I can’t say I’m a fan of JVC for calling their e-Shift technology 4K resolution. That said, I understand what they are doing, and how they can claim it as 4K  More importantly, the setup really does provide benefits.  And, of course, like any other razzle dazzle, a touch of downside. For example, when e-Shift is engaged, CFI seems be a little more noisy around moving objects (like football players’ shoulders).

Overall, having the e-Shift feature is a good thing, and I believe most folks will engage it. I haven’t found a good reason not to.  There are a number of presets to choose from. We’ll show you how each one affects an image.  Check it out on the the performance page.  I expect just about everyone will use e-Shift2 at least some of the time.
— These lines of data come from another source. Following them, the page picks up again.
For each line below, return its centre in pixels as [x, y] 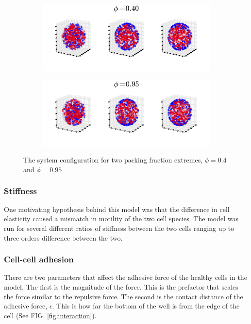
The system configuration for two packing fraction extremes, [113, 160]
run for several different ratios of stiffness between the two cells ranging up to [119, 228]
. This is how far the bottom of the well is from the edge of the [146, 306]
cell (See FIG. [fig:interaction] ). [50, 315]
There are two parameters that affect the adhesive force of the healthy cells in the [125, 277]
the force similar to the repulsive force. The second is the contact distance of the [124, 296]
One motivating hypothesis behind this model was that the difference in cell [117, 209]
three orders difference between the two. [63, 237]
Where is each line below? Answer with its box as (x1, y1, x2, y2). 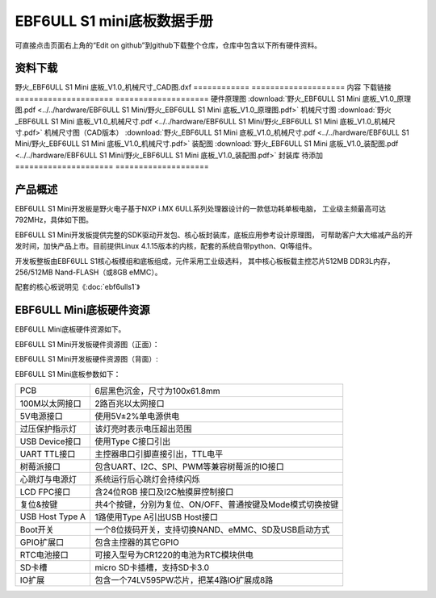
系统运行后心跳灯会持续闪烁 (94, 473, 201, 484)
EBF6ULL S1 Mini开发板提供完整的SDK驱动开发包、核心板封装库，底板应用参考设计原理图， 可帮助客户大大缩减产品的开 (15, 230, 413, 240)
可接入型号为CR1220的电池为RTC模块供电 (94, 549, 254, 560)
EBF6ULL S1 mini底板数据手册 (15, 12, 214, 30)
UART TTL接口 (19, 448, 76, 459)
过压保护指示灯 (19, 423, 77, 434)
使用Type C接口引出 (94, 436, 171, 447)
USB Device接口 (19, 436, 82, 447)
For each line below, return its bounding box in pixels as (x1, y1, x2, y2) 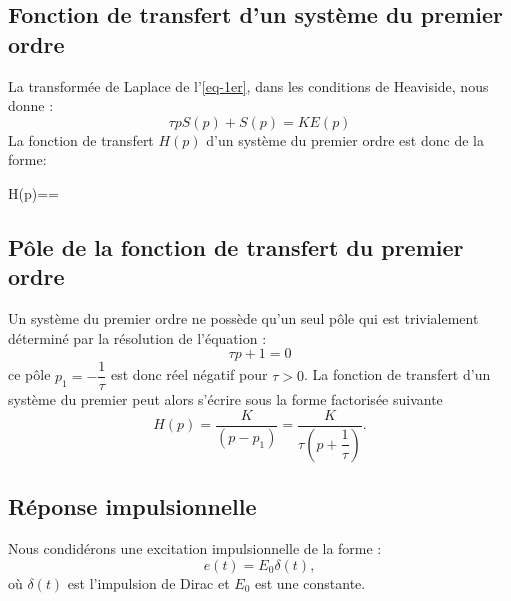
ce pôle (8, 364, 51, 385)
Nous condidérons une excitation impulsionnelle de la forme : (8, 538, 382, 559)
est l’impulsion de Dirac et (67, 572, 230, 593)
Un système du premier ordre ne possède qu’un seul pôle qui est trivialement (8, 308, 479, 329)
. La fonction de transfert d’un (303, 364, 491, 385)
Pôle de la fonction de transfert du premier (8, 231, 464, 262)
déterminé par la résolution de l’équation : (8, 327, 267, 348)
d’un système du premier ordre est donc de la (206, 129, 484, 150)
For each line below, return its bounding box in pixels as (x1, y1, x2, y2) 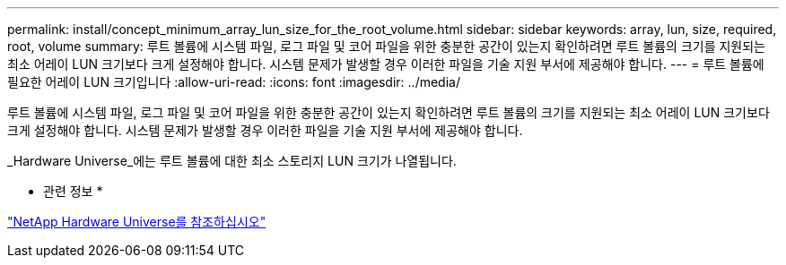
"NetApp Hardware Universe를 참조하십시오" (7, 214, 266, 229)
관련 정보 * (43, 184, 103, 199)
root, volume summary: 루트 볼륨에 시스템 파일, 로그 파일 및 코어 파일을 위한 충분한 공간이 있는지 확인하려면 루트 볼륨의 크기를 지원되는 (7, 38, 765, 54)
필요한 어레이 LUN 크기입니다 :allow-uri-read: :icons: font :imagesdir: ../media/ (7, 74, 460, 90)
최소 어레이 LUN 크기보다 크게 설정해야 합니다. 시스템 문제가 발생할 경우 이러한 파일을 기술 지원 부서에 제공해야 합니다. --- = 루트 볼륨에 (7, 56, 764, 72)
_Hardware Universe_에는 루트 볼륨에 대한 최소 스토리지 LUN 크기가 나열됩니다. (7, 153, 457, 168)
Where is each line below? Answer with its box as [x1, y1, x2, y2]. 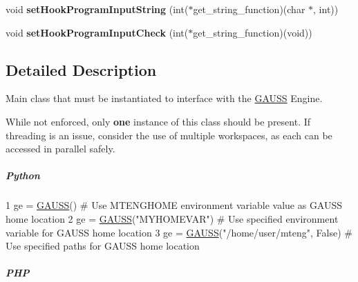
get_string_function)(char [193, 2, 305, 16]
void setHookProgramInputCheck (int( [6, 25, 189, 39]
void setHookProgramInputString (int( [6, 2, 189, 16]
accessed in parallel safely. [6, 141, 115, 156]
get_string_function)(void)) [193, 25, 312, 39]
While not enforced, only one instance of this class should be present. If [6, 114, 311, 128]
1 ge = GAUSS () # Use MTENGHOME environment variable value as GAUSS [6, 198, 343, 212]
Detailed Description [6, 59, 157, 80]

My issue is branding it as 4K resolution, which will only lead to consumer confusion.   I’ll say that the Film preset doesn’t “sharpen” as much as some other settings, but it retains a nice film “softness” while seeming sharper than without.

E-Shift2 needs to project two 1080p frames (one shifted diagonally by a half pixel up).  To do that, they need to create the data, from a single 1080p frame.  They analyze the image to determine what needs enhancing to “improve” the picture.

JVC’s MPC is the controls that handle the detail and contrast enhancement.  There are five settings besides off, Film is close to Off, but the rest…well take a look.

Let’s take a look.  Here are close-ups from the new Spiderman movie.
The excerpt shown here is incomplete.